───── GIVEN DATA ─────
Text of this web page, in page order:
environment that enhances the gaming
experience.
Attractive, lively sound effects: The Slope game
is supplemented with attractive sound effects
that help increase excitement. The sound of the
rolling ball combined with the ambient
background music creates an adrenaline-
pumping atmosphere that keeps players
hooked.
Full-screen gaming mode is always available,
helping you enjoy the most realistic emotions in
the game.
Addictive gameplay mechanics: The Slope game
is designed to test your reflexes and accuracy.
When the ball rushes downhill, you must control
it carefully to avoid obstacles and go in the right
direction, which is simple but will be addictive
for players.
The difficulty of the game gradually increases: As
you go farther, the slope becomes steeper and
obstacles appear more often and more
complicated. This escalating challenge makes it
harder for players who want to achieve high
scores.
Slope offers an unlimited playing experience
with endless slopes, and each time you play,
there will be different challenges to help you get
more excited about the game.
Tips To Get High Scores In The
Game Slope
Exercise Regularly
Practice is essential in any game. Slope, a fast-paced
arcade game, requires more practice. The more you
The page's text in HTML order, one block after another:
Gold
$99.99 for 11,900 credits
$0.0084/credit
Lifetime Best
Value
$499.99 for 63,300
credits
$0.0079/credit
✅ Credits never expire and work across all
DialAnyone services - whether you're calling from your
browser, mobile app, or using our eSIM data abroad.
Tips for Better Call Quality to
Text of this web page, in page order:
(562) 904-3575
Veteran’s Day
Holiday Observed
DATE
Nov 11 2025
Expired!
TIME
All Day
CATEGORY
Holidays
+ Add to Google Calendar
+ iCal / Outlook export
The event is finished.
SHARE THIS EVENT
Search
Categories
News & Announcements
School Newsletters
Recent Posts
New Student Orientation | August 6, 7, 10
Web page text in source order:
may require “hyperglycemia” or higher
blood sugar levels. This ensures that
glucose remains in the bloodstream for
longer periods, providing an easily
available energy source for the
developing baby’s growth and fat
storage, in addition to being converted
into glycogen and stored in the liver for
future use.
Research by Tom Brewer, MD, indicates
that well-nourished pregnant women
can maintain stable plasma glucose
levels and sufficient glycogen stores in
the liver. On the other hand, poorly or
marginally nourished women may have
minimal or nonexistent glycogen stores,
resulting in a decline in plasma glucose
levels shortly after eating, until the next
─────
**TASK TO CARRY OUT**
Within the entries, count the lines containing the string "page" and state nothing but the result.

**OUTPUT OF THE TASK**
4